Image sensor arrays typically comprise a linear array of photosensors which raster scan an image-bearing document and convert the microscopic image areas viewed by each photosensor to image signal charges. Following an integration period, the image signal charges are amplified and transferred as an analog video signal to a common output line or bus through successively actuated multiplexing transistors.
For high-performance image sensor arrays, one practical design includes an array of photosensors of a width comparable to the width of a page being scanned, to permit one-to-one imaging generally without the use of reductive optics. In order to provide such a “full-width” array, however, relatively large silicon structures must be used to define the large number of photosensors. One technique to create such a large array is to make the array out of several butted silicon chips. In one design, an array includes 20 silicon chips, butted end-to-end, each chip having 372 active photosensors spaced at 600 photosensors per inch.

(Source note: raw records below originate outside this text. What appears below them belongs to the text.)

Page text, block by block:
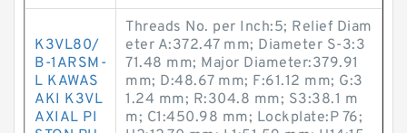
K3VL80/
B-1ARSM-
L KAWAS
AKI K3VL
AXIAL PI
Threads No. per Inch:5; Relief Diam
eter A:372.47 mm; Diameter S-3:3
71.48 mm; Major Diameter:379.91
mm; D:48.67 mm; F:61.12 mm; G:3
1.24 mm; R:304.8 mm; S3:38.1 m
m; C1:450.98 mm; Lockplate:P 76;
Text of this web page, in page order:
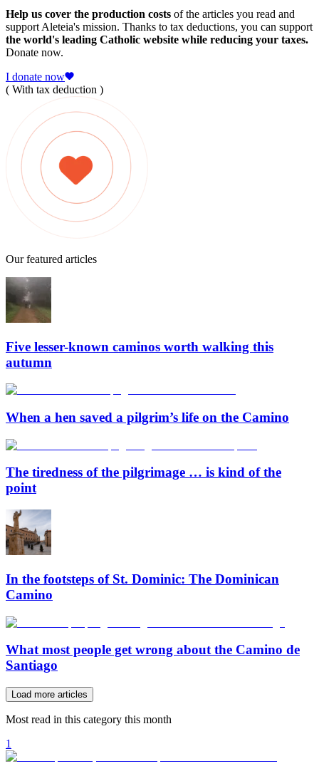
Help us cover the production costs of the articles you read and
support Aleteia's mission. Thanks to tax deductions, you can support
the world's leading Catholic website while reducing your taxes.
Donate now.
I donate now
( With tax deduction )
Our featured articles
Five lesser-known caminos worth walking this
autumn
When a hen saved a pilgrim’s life on the Camino
The tiredness of the pilgrimage … is kind of the
point
In the footsteps of St. Dominic: The Dominican
Camino
What most people get wrong about the Camino de
Santiago
Load more articles
Most read in this category this month
1
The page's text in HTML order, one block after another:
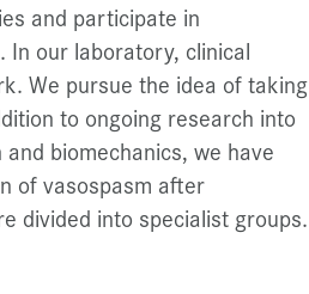
and participate in
our laboratory, clinical
We pursue the idea of taking
to ongoing research into
biomechanics, we have
of vasospasm after
divided into specialist groups.
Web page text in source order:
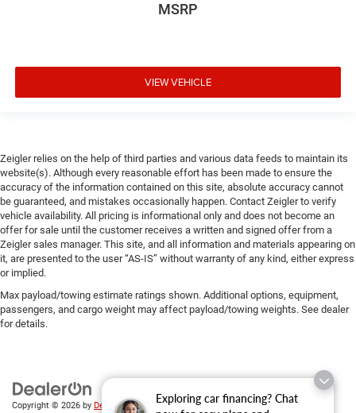
Exploring car financing? Chat
MSRP
VIEW VEHICLE
Zeigler relies on the help of third parties and various data feeds to maintain its
website(s). Although every reasonable effort has been made to ensure the
accuracy of the information contained on this site, absolute accuracy cannot
be guaranteed, and mistakes occasionally happen. Contact Zeigler to verify
vehicle availability. All pricing is informational only and does not become an
offer for sale until the customer receives a written and signed offer from a
Zeigler sales manager. This site, and all information and materials appearing on
it, are presented to the user “AS-IS” without warranty of any kind, either express
or implied.
Max payload/towing estimate ratings shown. Additional options, equipment,
passengers, and cargo weight may affect payload/towing weights. See dealer
for details.
Copyright © 2026 by DealerOn|Sitemap|Privacy| Zeigler Chrysler Dodge Jeep
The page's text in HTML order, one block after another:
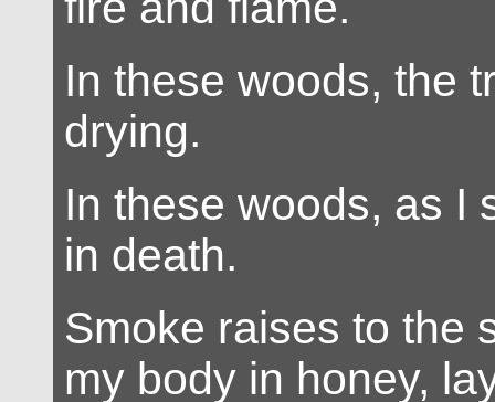
In these woods, the
drying.
In these woods, as I
in death.
Smoke raises to the
my body in honey,
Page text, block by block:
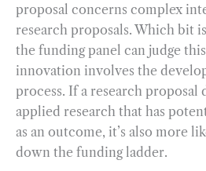
proposal concerns complex
research proposals. Which bit
the funding panel can judge
innovation involves the
process. If a research proposal
applied research that has
as an outcome, it’s also more
down the funding ladder.
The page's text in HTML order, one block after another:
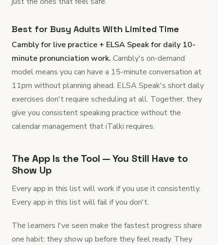
Best for Busy Adults With Limited Time
Cambly for live practice + ELSA Speak for daily 10-
minute pronunciation work. Cambly's on-demand
model means you can have a 15-minute conversation at
11pm without planning ahead. ELSA Speak's short daily
exercises don't require scheduling at all. Together, they
give you consistent speaking practice without the
calendar management that iTalki requires.
The App Is the Tool — You Still Have to
Show Up
Every app in this list will work if you use it consistently.
Every app in this list will fail if you don't.
The learners I've seen make the fastest progress share
one habit: they show up before they feel ready. They
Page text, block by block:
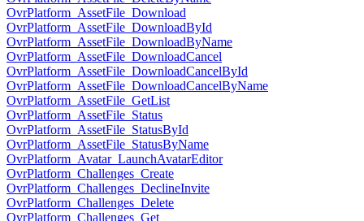
OvrPlatform_AssetFile_Download
OvrPlatform_AssetFile_DownloadById
OvrPlatform_AssetFile_DownloadByName
OvrPlatform_AssetFile_DownloadCancel
OvrPlatform_AssetFile_DownloadCancelById
OvrPlatform_AssetFile_DownloadCancelByName
OvrPlatform_AssetFile_GetList
OvrPlatform_AssetFile_Status
OvrPlatform_AssetFile_StatusById
OvrPlatform_AssetFile_StatusByName
OvrPlatform_Avatar_LaunchAvatarEditor
OvrPlatform_Challenges_Create
OvrPlatform_Challenges_DeclineInvite
OvrPlatform_Challenges_Delete
OvrPlatform_Challenges_Get
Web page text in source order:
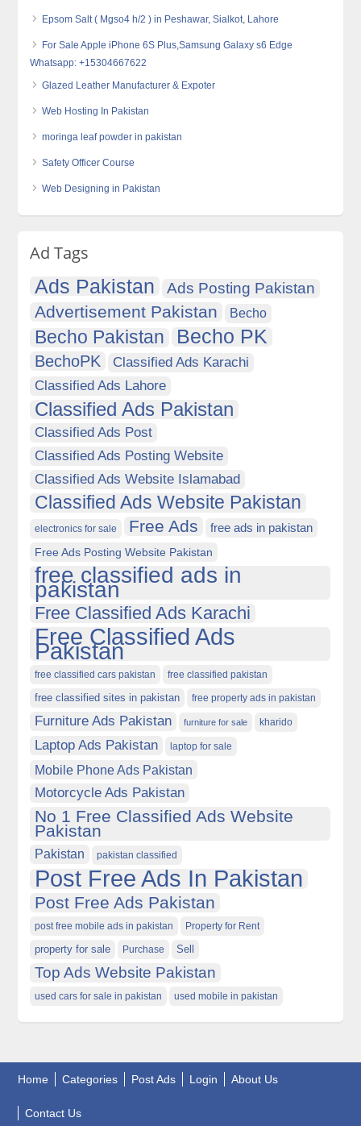
Epsom Salt ( Mgso4 h/2 ) in Peshawar, Sialkot, Lahore
For Sale Apple iPhone 6S Plus,Samsung Galaxy s6 Edge
Whatsapp: +15304667622
Glazed Leather Manufacturer & Expoter
Web Hosting In Pakistan
moringa leaf powder in pakistan
Safety Officer Course
Web Designing in Pakistan
Ad Tags
Ads Pakistan Ads Posting Pakistan
Advertisement Pakistan Becho
Becho Pakistan Becho PK
BechoPK
Classified Ads Karachi
Classified Ads Lahore
Classified Ads Pakistan
Classified Ads Post
Classified Ads Posting Website
Classified Ads Website Islamabad
Classified Ads Website Pakistan
electronics for sale Free Ads free ads in pakistan
Free Ads Posting Website Pakistan
free classified ads in
pakistan
Free Classified Ads Karachi
Free Classified Ads
Pakistan
free classified cars pakistan free classified pakistan
free classified sites in pakistan free property ads in pakistan
Furniture Ads Pakistan furniture for sale kharido
Laptop Ads Pakistan laptop for sale
Mobile Phone Ads Pakistan
Motorcycle Ads Pakistan
No 1 Free Classified Ads Website
Pakistan
Pakistan pakistan classified
Post Free Ads In Pakistan
Post Free Ads Pakistan
post free mobile ads in pakistan Property for Rent
property for sale Purchase Sell
Top Ads Website Pakistan
used cars for sale in pakistan used mobile in pakistan
Home Categories Post Ads Login About Us
Contact Us
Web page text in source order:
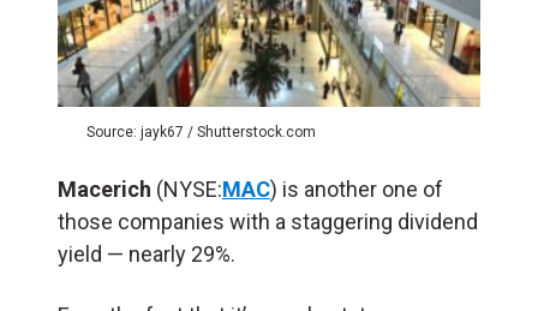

In most scanning systems currently in use, the signal coming out of the photosensors during the scanning process is an analog video signal, with the voltage magnitude corresponding to the intensity of light impinging on the photosensor at a given time. The different video levels correspond to the brightness of the reflected area being scanned by a particular photosensor at a particular moment. These analog outputs are digitized and then applied, as needed, to look-up tables, such as to convert the signals to a device-independent color space for further processing.
In a scanner for recording color images, there is typically provided multiple linear arrays of photosensors. Each array includes a translucent filter, causing the particular linear array to be sensitive to substantially one primary color, such as red, blue, and green, to correspond to structures in the human eye. The signals from each filtered linear array are then recorded for assembling a full-color image. There may also be a “white,” or effectively non-filtered, array. With a color input scanner, there is a need for occasional calibration of the linear array outputs relative to each other; to do this, the arrays are typically exposed to white light from a test target of known properties, and their outputs are compared and generally normalized, such as through a look-up table for signal outputs. In a calibration operation, the look-up tables are typically altered depending on current conditions, to result in a normalized output when images are recorded.
U.S. Pat. No. 6,266,438 describes a basic color calibration system for a multi-chip input scanner. U.S. Pat. No. 5,373,374 describes an input scanner in which each of a set of primary-color filters are selectably placed in front of a single-linear-array photosensitive device.